The F1-transform classifier improves the accuracy obtained with MFC by a percentage in the range between 2% and 7%;

-

Even if the computation times of the multidimensional F¹-transform are higher than those of the multidimensional F-transform, the proposed classification algorithm has execution times similar to those of MFC.

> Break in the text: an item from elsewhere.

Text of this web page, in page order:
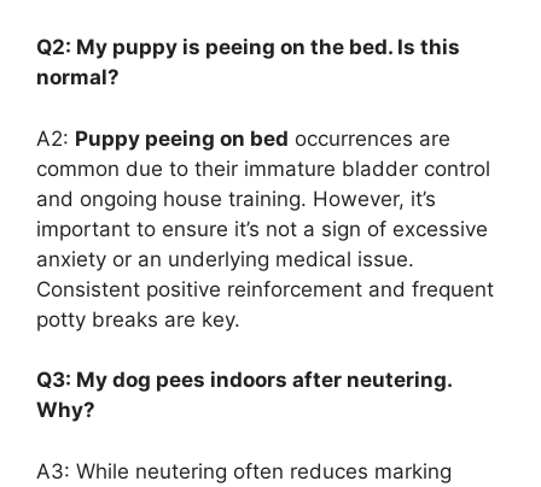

A possible critical point of F¹-transform consists of the choice of the elbow point in the scree plot obtained by executing the PCA method in the preprocessing phase. In all the tests performed in the scree plot obtained, there is a sudden change in slope which allows the elbow point to be easily recognized. It could happen that this trend change in the scree plot is not so evident, to the point of not allowing the precise definition of the elbow point. In these cases, the solution could be to run F¹-transform multiple times, each time choosing a different number of main components and selecting the one that produces the greatest accuracy. However, this solution can significantly increase the CPU times of the algorithm.

5. Conclusions

We propose a classification method based on the multidimensional F¹-transform in which the PCA technique is applied in the preprocessing phase to reduce the size of the features. The main aim of this research is to improve the accuracy of the MFC classification algorithm based on the multidimensional F-transform, without further increasing the processing times.

We compared the performances of the proposed classification method both with those of MFC and with those of the well-known SVM, Random Forest, and ANN classification algorithms; the comparative tests were performed on classification datasets of the UCI machine learning repository.

The results show that the multidimensional F¹-transform classification algorithm increases the classification performances obtained executing SVM, Random Forest, ANN, and MFC; in addition, the execution times are comparable with the ones obtained running MFC.

We intend to carry out future research to test the use of the classification method based on the multidimensional F¹-transform on a more extensive and varied set of datasets, adapting the method to the management of ambiguous data points.